→ Exercise description
After locating the line with "Related to [115, 262]" below, output it and each following line exactly, stopping after the line with "桃園市政府教育局轉知「台灣中 [184, 372]". No pictures.
• • • •
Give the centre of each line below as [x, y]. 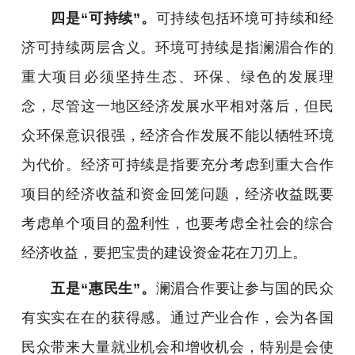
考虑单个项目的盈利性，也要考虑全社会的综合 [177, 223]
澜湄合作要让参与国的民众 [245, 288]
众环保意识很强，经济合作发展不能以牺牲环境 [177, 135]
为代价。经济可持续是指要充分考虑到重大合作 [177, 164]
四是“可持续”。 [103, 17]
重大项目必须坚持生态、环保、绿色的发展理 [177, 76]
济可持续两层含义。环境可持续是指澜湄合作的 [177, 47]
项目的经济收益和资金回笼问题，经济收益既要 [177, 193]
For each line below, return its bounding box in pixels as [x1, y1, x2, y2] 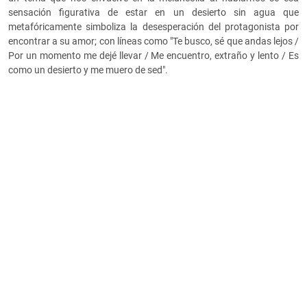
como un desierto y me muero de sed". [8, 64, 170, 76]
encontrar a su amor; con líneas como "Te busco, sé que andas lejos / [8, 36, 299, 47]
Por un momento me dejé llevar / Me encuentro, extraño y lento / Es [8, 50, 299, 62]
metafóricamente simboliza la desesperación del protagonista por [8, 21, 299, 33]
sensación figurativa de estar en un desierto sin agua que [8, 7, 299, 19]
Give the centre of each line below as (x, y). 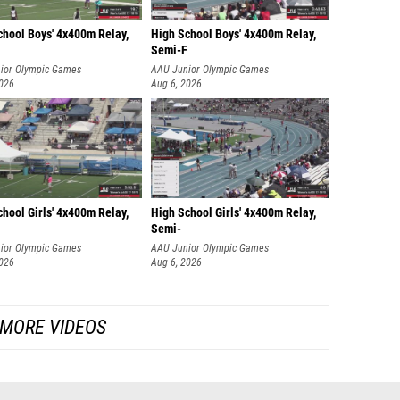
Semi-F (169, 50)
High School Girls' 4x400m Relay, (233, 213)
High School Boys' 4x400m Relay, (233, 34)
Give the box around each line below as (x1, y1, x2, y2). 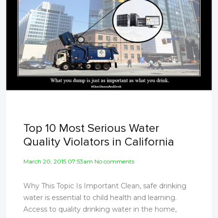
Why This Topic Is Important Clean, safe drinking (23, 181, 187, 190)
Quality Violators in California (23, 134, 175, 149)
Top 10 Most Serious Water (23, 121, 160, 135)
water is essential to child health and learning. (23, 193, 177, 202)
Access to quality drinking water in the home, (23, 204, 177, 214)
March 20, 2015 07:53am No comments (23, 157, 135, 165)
• • • •
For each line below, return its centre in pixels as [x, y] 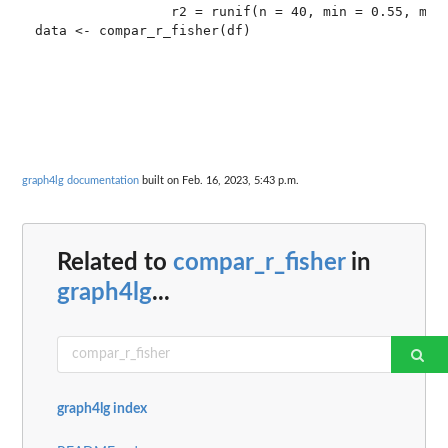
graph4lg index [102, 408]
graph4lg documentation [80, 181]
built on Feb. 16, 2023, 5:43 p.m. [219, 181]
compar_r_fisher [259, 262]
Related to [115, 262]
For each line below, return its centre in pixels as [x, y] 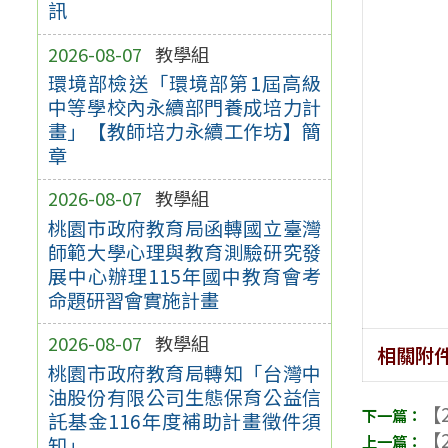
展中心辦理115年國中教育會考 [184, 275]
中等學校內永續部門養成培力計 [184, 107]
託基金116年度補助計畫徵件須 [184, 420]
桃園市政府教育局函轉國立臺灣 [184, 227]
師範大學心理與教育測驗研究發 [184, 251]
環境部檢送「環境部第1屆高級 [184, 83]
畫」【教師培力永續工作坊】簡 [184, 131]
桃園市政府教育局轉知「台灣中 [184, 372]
• • • •
→ Solution for this exercise
Related to [115, 262]
For each line below, return its centre in pixels as [x, y] 
展中心辦理115年國中教育會考 [184, 275]
中等學校內永續部門養成培力計 [184, 107]
託基金116年度補助計畫徵件須 [184, 420]
桃園市政府教育局函轉國立臺灣 [184, 227]
師範大學心理與教育測驗研究發 [184, 251]
環境部檢送「環境部第1屆高級 [184, 83]
畫」【教師培力永續工作坊】簡 [184, 131]
桃園市政府教育局轉知「台灣中 [184, 372]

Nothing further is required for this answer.